Two years ago come August Elspeth Barrow and I agreed to part--"
"Oh, 'agreed'--"
"Have it so! I said that we must part. She acquiesced--and that
without the appeals that the stage and literature show us. Oh,
doubtless I might have seen a pierced spirit, and did not, and was
brute beast there! But one thing you have got to believe, and that is
that neither of us knew what was to happen. Even with that, she was
aware of how a letter might be sent, with good hope of reaching me.
She was not a weak, ignorant girl.... I went away, and within a
fortnight was deep in that long attempt that ends here.
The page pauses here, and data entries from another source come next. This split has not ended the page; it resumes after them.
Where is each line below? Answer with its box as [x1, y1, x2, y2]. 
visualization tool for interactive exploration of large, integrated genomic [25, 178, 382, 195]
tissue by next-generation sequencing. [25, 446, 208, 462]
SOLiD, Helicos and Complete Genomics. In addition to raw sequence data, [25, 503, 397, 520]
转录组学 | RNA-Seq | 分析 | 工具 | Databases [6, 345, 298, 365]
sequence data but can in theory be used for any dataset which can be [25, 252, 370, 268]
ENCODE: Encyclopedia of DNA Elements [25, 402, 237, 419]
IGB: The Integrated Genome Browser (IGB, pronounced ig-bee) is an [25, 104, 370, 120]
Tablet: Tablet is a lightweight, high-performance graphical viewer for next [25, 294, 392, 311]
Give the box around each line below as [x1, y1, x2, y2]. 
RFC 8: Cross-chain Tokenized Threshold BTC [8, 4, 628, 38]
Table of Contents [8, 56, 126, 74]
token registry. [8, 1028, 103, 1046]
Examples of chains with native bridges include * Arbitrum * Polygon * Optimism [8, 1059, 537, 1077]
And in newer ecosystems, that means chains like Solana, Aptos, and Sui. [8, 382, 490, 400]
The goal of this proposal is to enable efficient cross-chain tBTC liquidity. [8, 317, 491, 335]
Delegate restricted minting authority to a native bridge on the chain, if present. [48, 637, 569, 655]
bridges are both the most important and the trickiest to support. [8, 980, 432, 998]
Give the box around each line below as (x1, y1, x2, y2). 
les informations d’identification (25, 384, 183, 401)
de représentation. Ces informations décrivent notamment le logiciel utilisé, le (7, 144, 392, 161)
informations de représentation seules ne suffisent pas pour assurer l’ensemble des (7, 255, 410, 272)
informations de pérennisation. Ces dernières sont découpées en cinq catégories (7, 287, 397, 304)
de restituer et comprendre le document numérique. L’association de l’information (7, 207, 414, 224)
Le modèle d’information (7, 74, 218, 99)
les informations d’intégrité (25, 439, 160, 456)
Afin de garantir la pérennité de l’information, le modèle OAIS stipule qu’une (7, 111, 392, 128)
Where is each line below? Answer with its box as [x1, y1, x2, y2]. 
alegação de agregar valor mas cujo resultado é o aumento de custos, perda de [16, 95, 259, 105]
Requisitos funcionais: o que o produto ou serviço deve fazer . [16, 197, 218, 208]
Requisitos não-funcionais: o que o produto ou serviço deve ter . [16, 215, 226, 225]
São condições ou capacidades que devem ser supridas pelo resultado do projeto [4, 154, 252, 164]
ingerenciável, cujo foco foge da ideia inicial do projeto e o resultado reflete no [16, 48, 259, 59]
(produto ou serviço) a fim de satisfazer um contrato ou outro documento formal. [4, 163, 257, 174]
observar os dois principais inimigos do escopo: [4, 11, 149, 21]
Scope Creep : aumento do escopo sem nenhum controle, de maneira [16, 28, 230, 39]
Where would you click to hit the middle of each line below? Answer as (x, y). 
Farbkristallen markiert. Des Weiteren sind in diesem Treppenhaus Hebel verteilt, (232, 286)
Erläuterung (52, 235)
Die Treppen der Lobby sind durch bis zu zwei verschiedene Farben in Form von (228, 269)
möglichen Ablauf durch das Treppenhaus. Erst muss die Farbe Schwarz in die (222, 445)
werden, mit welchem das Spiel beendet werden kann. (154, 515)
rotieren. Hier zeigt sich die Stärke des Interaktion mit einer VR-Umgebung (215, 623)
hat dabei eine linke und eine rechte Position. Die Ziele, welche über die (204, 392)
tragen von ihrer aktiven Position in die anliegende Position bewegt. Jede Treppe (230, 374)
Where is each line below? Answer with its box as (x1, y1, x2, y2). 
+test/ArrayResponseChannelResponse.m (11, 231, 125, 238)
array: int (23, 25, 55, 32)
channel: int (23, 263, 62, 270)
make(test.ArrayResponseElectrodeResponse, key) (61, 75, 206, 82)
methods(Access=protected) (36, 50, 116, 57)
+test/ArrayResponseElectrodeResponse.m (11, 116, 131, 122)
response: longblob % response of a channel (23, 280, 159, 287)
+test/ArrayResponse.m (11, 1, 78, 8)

I became
actively an agent for the Prince and his father. A hundred names and
their fates were in my hands. You can fill in the multitude of
activities, each seeming small in itself, but the whole preoccupying
every field.... If Elspeth Barrow wrote I never received her letter.
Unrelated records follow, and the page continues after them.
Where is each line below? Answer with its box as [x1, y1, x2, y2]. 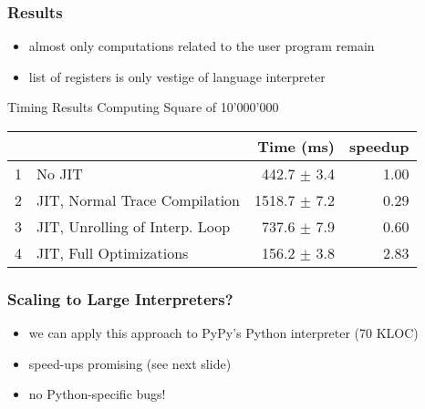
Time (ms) [257, 136, 336, 157]
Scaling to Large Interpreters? [7, 287, 233, 310]
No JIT [36, 163, 83, 184]
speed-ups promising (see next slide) [28, 353, 232, 373]
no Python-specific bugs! [28, 384, 166, 404]
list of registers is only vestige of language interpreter [28, 66, 326, 86]
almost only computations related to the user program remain [28, 36, 375, 56]
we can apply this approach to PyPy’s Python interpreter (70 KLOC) [28, 323, 419, 343]
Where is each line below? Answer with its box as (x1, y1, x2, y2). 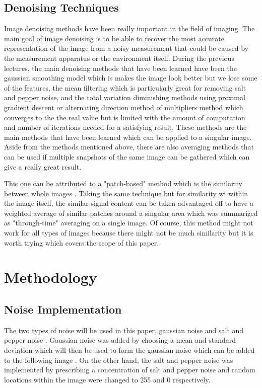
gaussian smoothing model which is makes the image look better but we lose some (4, 72, 257, 83)
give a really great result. (4, 161, 82, 172)
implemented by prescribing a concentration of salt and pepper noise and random (4, 364, 255, 375)
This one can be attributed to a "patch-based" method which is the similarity (4, 178, 242, 189)
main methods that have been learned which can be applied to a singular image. (4, 131, 252, 142)
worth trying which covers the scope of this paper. (4, 237, 159, 248)
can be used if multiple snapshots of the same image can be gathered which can (4, 151, 250, 162)
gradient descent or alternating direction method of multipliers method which (4, 102, 243, 112)
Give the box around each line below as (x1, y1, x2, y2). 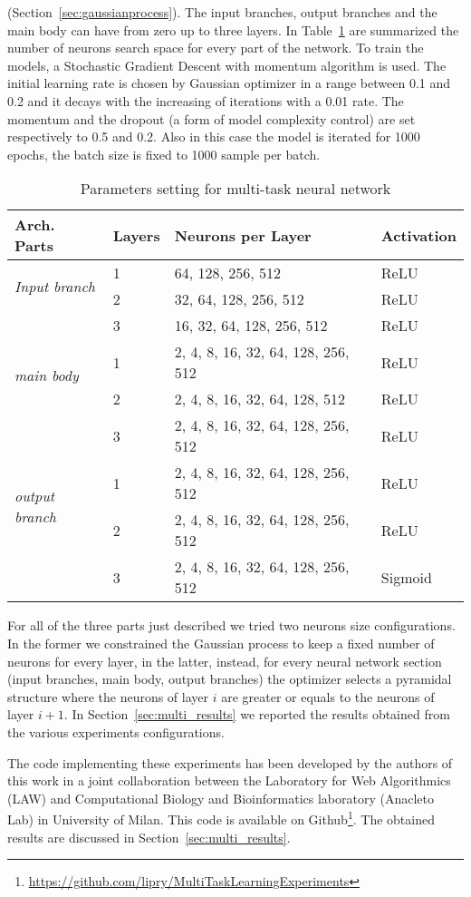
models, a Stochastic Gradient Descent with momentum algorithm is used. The (7, 55, 447, 74)
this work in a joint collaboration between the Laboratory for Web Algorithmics (7, 771, 451, 790)
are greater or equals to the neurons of (221, 687, 435, 706)
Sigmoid (380, 566, 432, 588)
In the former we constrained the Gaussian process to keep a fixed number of (7, 633, 435, 652)
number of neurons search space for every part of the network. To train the (7, 38, 424, 57)
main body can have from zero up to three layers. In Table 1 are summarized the (7, 20, 459, 39)
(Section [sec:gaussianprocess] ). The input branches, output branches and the (7, 3, 437, 21)
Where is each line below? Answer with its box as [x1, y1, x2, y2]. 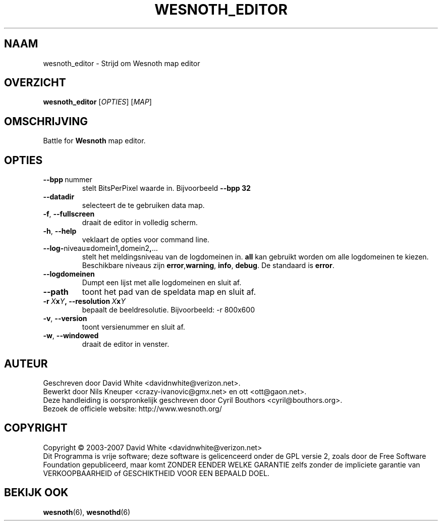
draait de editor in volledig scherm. [82, 218, 198, 227]
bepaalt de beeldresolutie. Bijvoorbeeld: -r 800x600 [82, 305, 255, 314]
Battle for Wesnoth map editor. [43, 136, 146, 145]
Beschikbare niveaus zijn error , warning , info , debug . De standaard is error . [82, 261, 335, 270]
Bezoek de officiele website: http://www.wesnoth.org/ [43, 404, 222, 413]
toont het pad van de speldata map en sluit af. [82, 287, 256, 297]
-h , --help [43, 227, 77, 236]
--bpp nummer [43, 175, 92, 184]
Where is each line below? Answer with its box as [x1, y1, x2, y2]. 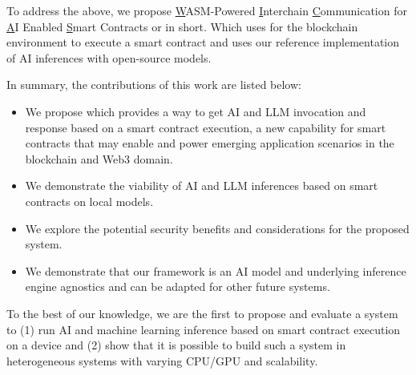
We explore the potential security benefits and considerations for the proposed [25, 220, 410, 236]
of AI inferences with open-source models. [6, 49, 212, 66]
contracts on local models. [25, 192, 154, 209]
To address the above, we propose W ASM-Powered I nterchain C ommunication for [6, 2, 407, 18]
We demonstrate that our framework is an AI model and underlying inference [25, 262, 406, 279]
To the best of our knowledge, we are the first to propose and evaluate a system [6, 304, 398, 321]
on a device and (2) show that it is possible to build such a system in [6, 337, 346, 353]
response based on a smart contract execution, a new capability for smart [25, 119, 386, 135]
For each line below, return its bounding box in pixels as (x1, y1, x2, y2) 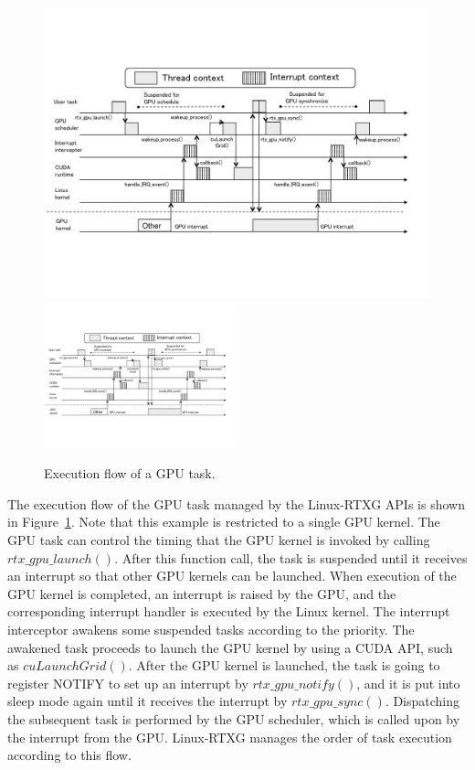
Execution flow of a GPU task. (44, 464, 216, 483)
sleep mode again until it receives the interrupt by (7, 691, 288, 711)
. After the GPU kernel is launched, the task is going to (128, 656, 440, 675)
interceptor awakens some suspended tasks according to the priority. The (7, 619, 415, 638)
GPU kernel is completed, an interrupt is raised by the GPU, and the (7, 583, 396, 603)
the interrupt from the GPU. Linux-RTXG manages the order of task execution (7, 727, 452, 746)
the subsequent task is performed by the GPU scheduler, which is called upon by (7, 709, 460, 728)
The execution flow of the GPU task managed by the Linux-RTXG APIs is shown (7, 494, 465, 513)
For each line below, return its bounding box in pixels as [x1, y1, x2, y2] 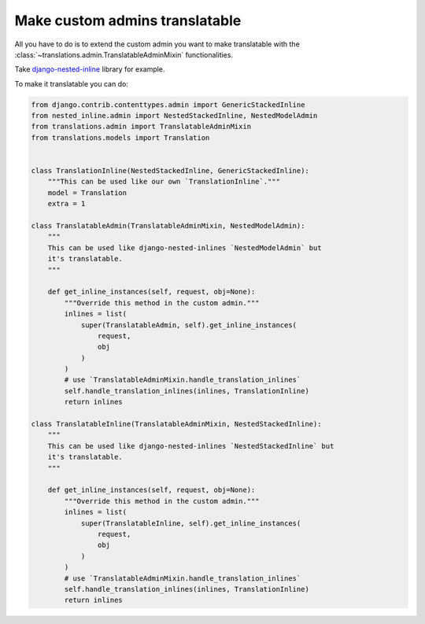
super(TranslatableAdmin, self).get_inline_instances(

When my thought turned in that direction, it saw her well and not
necessarily unhappy. Time passed. For reasons, I ceased to write home,
and again for reasons I obliterated paths by which I might be reached.
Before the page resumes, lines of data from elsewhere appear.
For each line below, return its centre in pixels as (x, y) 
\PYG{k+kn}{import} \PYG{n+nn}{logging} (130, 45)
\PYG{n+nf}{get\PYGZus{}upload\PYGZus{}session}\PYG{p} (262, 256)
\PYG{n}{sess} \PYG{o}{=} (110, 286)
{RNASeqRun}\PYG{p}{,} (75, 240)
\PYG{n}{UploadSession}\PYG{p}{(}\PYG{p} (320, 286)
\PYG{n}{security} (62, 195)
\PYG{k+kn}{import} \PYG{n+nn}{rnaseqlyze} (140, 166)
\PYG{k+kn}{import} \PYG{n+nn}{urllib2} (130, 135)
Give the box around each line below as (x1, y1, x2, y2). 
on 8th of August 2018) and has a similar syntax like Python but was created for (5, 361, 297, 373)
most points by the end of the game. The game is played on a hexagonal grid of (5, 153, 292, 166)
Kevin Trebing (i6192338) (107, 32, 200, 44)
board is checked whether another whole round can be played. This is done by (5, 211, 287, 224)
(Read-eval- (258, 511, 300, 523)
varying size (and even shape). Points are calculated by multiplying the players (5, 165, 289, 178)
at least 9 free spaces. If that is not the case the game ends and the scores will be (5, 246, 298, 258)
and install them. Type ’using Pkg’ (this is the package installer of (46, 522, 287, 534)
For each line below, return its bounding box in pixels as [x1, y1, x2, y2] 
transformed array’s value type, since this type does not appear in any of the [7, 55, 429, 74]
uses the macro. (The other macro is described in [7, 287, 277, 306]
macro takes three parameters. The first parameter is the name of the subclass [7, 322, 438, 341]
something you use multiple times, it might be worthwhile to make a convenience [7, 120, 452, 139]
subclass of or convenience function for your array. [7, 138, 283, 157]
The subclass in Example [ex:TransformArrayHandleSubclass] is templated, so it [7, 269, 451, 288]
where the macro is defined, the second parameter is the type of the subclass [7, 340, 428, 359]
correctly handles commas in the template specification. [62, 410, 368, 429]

For months I heard nothing, as I said nothing. I was on the very eve
of quitting Paris, under careful disguise, to go into Scotland. Came
suddenly your challenge--and still, though I knew that to you at least
our relations must have been discovered, I knew no more than that! I
did not know that she was dead.... I could not stay to fight you then.
I left you to brand me as you pleased in your mind."
"I had already branded you."
"Later, I saw that you had. Perhaps then I did not wonder. In
September--almost a year from that Christmas Eve--I yet did not know.
Then, in Edinburgh, I came upon Mr. Wotherspoon. He told me.... I had
no wicked intent toward Elspeth Barrow--none according to my canon,
which has been that of the natural man. We met by accident. We loved
at once and deeply. She had in her an elf queen! But at last the human
must have darkened and beset her. Had I known of those fears, those
dangers, I might have turned homeward from France and every shining
scheme...."
"Ah no, you would not--"
"... If I would not, then certainly I should have written to Jarvis
Barrow and to others, acknowledging my part--"
"Perhaps you would have done that. Perhaps not. You might have found
reasons of obligation for not doing so. 'Loved deeply'! You never
loved her deeply! You have loved nothing deeply save yourself!"